唐磊微笑着凑过去,在她额头轻轻地上落下一个吻。
叶宇飞一个努力奋斗的有为青年,浑身上下闪光点无数,却有着一个让唐磊的较为头痛的爱好——八卦,尤其是喜欢扒他的。原来唐磊总是一副清心寡欲的倒霉样,也没什么可以深挖的。但是最近这个高冷的人浑身散发的浓重的荷尔蒙气息简直让叶宇飞无法忽视。于是在和投资人吃完饭后,他飞车赶到心理诊所。
“和煦”医生一见叶宇飞,变脸的速度堪比快速飞过的过山车,但是语气依旧犹如春风。“你怎么来了?”

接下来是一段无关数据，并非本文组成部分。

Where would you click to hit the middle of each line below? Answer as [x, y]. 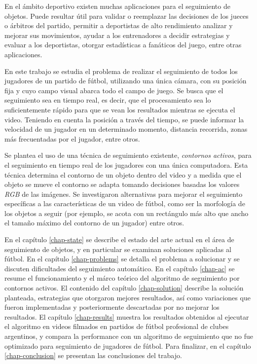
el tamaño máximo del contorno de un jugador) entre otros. [94, 223]
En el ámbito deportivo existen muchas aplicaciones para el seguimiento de [117, 6]
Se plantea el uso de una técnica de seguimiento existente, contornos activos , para [128, 155]
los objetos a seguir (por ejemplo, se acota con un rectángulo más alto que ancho [127, 213]
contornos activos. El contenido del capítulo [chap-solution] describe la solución [124, 288]
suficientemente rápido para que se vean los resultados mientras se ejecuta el [120, 109]
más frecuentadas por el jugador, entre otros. [72, 138]
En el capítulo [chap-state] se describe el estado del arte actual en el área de [119, 239]
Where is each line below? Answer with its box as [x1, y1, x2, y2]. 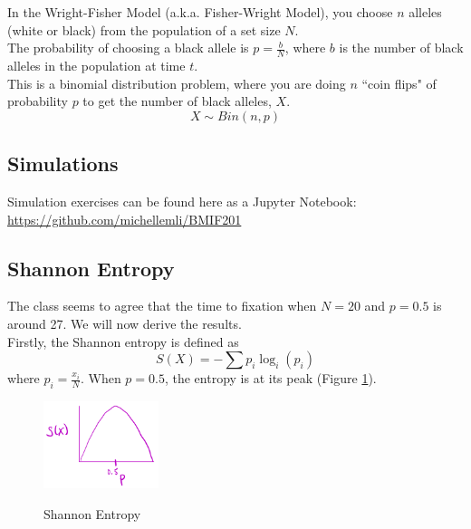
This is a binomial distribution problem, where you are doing [7, 73, 346, 92]
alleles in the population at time [7, 56, 186, 75]
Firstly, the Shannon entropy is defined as [7, 332, 239, 351]
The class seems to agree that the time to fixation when [7, 296, 317, 315]
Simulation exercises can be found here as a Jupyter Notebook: [7, 192, 357, 210]
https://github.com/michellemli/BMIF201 [7, 209, 242, 228]
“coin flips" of [361, 73, 437, 92]
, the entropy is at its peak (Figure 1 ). [164, 369, 377, 388]
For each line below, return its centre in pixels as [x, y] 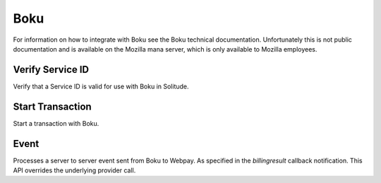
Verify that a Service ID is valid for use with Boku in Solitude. [101, 86]
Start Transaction [52, 106]
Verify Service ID [51, 70]
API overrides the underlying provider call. [74, 170]
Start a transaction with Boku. [56, 123]
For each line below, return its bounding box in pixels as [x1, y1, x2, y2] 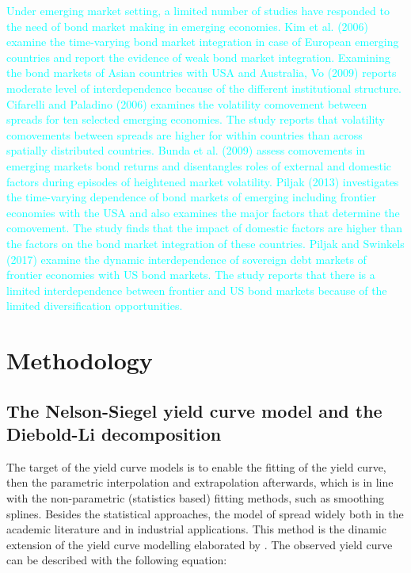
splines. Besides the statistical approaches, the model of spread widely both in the [6, 505, 404, 521]
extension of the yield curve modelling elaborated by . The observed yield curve [6, 536, 393, 552]
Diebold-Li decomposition [6, 422, 222, 446]
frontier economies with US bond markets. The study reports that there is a [6, 266, 375, 283]
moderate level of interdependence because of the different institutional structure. [6, 79, 401, 96]
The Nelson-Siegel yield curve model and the [6, 398, 382, 422]
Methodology [6, 344, 153, 376]
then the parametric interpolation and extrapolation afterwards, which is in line [6, 474, 394, 491]
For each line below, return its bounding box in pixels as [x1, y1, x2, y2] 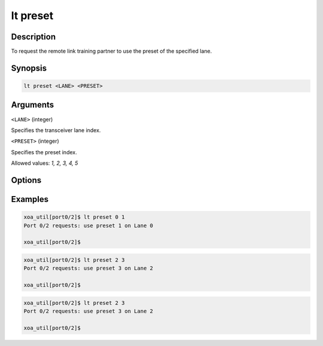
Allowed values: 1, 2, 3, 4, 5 [11, 160, 78, 167]
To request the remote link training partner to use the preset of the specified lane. [11, 48, 212, 55]
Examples [11, 194, 49, 204]
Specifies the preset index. [11, 148, 77, 155]
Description [11, 32, 56, 42]
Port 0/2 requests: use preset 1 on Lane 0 [23, 222, 154, 229]
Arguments [11, 100, 54, 110]
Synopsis [11, 63, 47, 73]
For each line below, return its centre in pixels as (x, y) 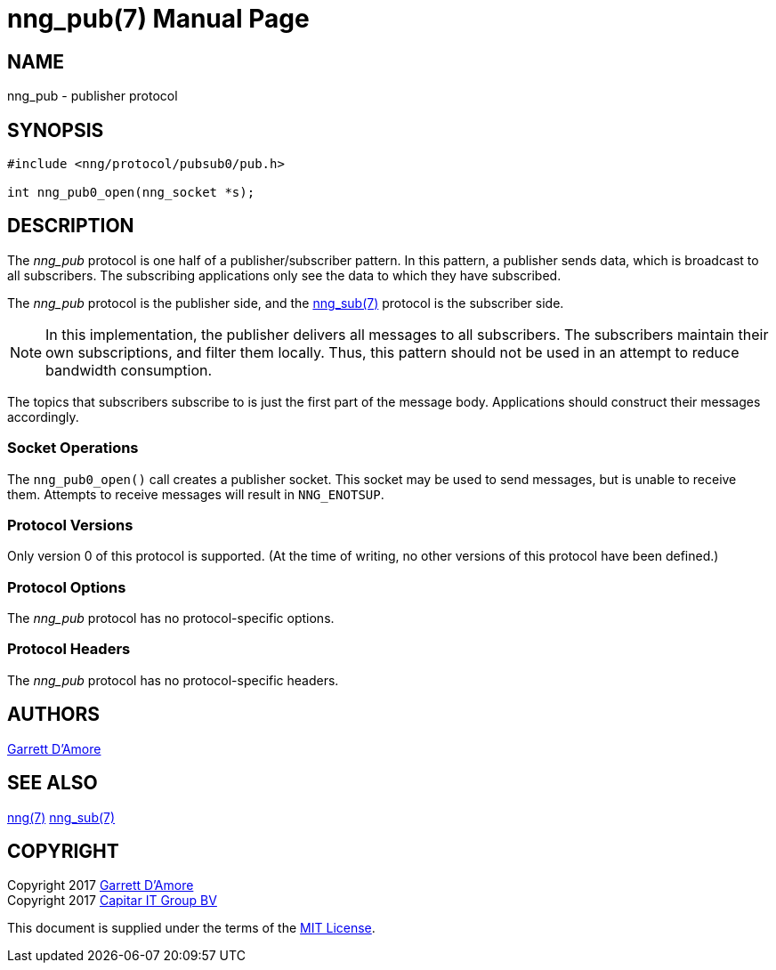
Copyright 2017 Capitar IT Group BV (112, 901)
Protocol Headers (69, 649)
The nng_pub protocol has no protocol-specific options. (171, 618)
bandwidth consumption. (129, 370)
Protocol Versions (70, 525)
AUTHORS (54, 715)
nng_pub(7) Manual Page (158, 19)
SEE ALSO (53, 783)
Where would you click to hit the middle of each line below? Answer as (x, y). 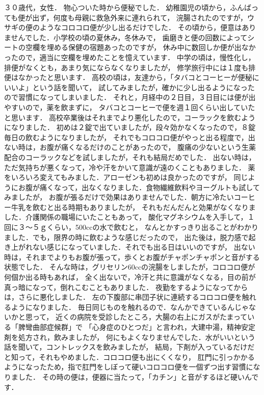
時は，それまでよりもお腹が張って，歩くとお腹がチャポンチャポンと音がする (132, 257)
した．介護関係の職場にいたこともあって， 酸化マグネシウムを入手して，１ (129, 217)
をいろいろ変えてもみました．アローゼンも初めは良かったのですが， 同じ (126, 177)
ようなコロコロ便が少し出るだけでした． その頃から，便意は (141, 27)
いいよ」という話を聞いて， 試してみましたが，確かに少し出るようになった (129, 87)
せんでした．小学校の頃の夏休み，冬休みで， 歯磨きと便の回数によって (129, 37)
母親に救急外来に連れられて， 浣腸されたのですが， (161, 17)
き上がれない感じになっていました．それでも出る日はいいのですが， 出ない (130, 247)
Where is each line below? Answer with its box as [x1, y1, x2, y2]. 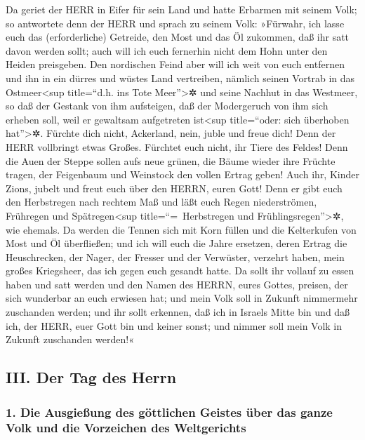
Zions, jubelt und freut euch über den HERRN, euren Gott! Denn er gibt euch [6, 180, 343, 195]
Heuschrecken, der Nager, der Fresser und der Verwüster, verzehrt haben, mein [6, 249, 345, 264]
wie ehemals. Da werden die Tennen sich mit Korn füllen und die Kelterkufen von [6, 222, 357, 236]
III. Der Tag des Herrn [6, 366, 177, 388]
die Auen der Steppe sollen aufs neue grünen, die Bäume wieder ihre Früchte [6, 153, 336, 168]
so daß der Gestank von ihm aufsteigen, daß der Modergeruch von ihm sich [6, 98, 328, 113]
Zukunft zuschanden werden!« [6, 332, 134, 347]
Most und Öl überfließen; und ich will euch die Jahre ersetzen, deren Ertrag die [6, 236, 347, 251]
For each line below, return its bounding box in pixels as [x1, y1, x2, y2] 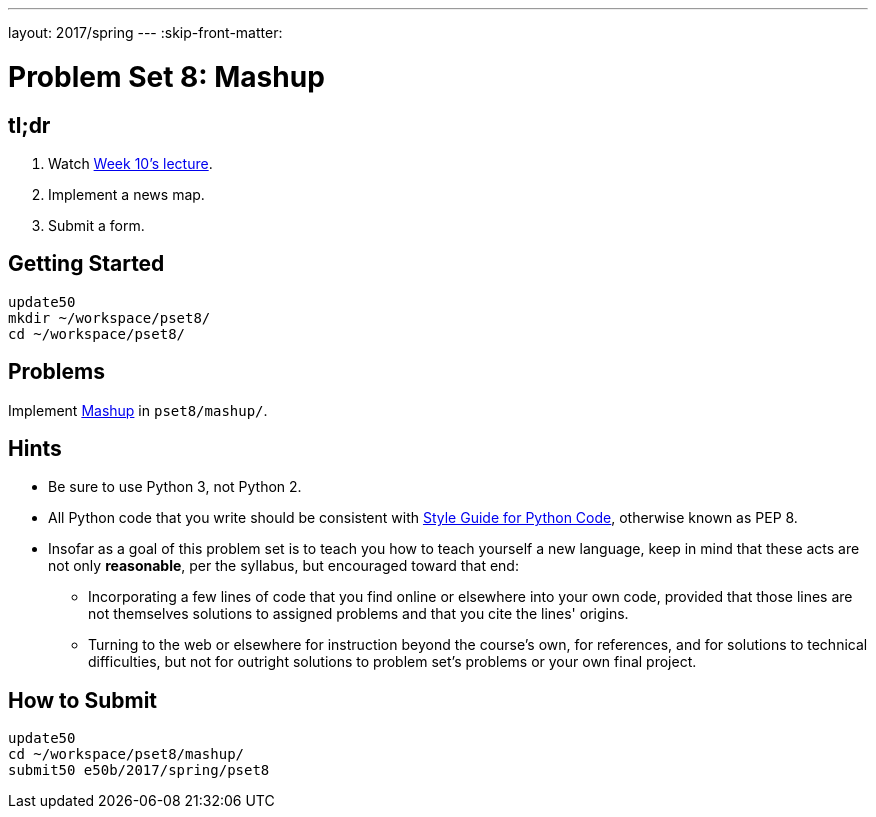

“嗨······”叶宇飞打了自认为很帅的实际上很骚包的招呼,一屁股坐在了会客沙发上。“我来关心一下你呀,好久不见。”
“实际上,也没那么想见你。”
“别啊,你们对我好点,要是把我气急了,心里再犯了病,可能还要麻烦您治疗呢。”
不得不说,这是一个很有用的威胁。“和煦”医生顿时禁了声。
“沈悠然怎么样了?很严重吗?”叶宇飞用难得正经的语气发问。
“不知道。”“和煦”医生将材料放进保险箱,在电脑上登记了一下,又说:“唐总不愿意出去,我没有取得沈小姐的信任。”
叶宇飞闻言,一副了然于胸的表情。“正常。”
“你不走吗?”医生拿起挂在一边的包,逐客气息浓厚的样子说。
“我今天没什么事情了,我请你吃夜宵啊?”
“和煦医生”见唐磊这一副痞样就浑身不自在,想也没想就拒绝了,“不用了。”
她的答案并不意外,叶宇飞也不强求,抓起桌子上自己刚刚随手放的车钥匙起身准备离开。“对了,这么多年了,我一直不明白,你至于这么烦我吗?”
“不为什么,因为你招人烦。”
叶宇飞不置可否,开门走了出去。
作为一个清风和煦的心理医生,韩小艺自认身体和心灵一样强大,无论患者有多么的妖鬼蛇神,她都可以游刃有余的处理。但马爷爷告诉我们,绝对的事情是不存在的,凡事都存在例外,很不幸,叶宇飞就是她职业生涯的“例外”,如果一定要给这个例外加上一个形容词的话,那一定是“倒霉”,若是需要加限定词的话,一定是“最”了。叶宇飞接受心理治疗时的状态完全按照他当天以及那一周的心情,有的时候,无论她怎么循循善诱,他皆一言不发。而有时,叶宇飞一进诊疗室就开始天马行空的和她聊,无论她怎么引导,叶宇飞话题依旧快速的让人抓不住,偶尔聊嗨了,还会在治疗结束之后站在门口和前台的小护士聊到天黑。这种事情发生的次数多了,韩小艺明白了:表面上顺从的叶宇飞,内心十分抗拒见心理医生这件事情。但无奈,叶宇飞是导师介绍来的,自己不好拒绝,加上自己清高的性格,对于叶宇飞这样的案例又颇不服气。于是,她忍耐着继续清风和煦地为叶宇飞进行“治疗”。但之后发生的一件事的让韩小艺顿悟,叶宇飞就是自己生命里的一个暗礁,不能避开的那种。也是因为这个“碉堡”,俩人的梁子算是结下了。那时,韩小艺的心理诊所被列为本市心理卫生先锋的候选人,卫生部的领导干部没事就喜欢腆着大肚子跑过来检查,一时间弄得诊所上下精神高度紧张,颇有的“惊弓之鸟”的嫌疑。韩小艺托关系打听到,最后一次检查由首席评委们组成评判组现场调查,不可谓不重要。于是,诊所上到韩小艺下到保洁阿姨,精神全部高度集中,唯恐自己的一点小失误造成不可挽回的损失。那时,叶宇飞每周三下午会过来进行治疗,但是那天明明是星期四,他没有预约就突然出现在了诊室的前台,并要求韩小艺出诊。前台的护士耐心劝说无果后请示正在休息的韩小艺,她穿好白大褂后匆匆来到前台,就看见叶宇飞面色红润,衣衫不整的倚在前台,周身还散发着浓重的酒气。她并没有和醉鬼理论的兴趣以及耐心,于是直接请保安将烂泥一般的叶宇飞送到会议室休息,叶宇飞醉酒后话不多,乖乖的躺在会议室的长桌上,没一会就睡着了。好巧不巧的是,卫生部那些评分的首席评委在他们快下班的时候大腹便便的姗姗来迟,进到诊所后,没一会便都摇着头走了出来。几天后,评选结果公布,韩小艺榜上无名,不仅如此,她的诊所竟然失去了明年的评选资格。她不服,便拖人打听,得到的落榜原因是:干净的诊所内飘散着的酒味,不符合心理卫生先锋的标准。这次,她彻底怒了,立即解除了和叶宇飞这个瘟神的合同关系,并拒绝赔偿。好在理亏的叶宇飞并不亏良心,并没有索要任何的赔偿便走了。
至此,韩小艺的诊所禁烟、禁酒、禁叶宇飞。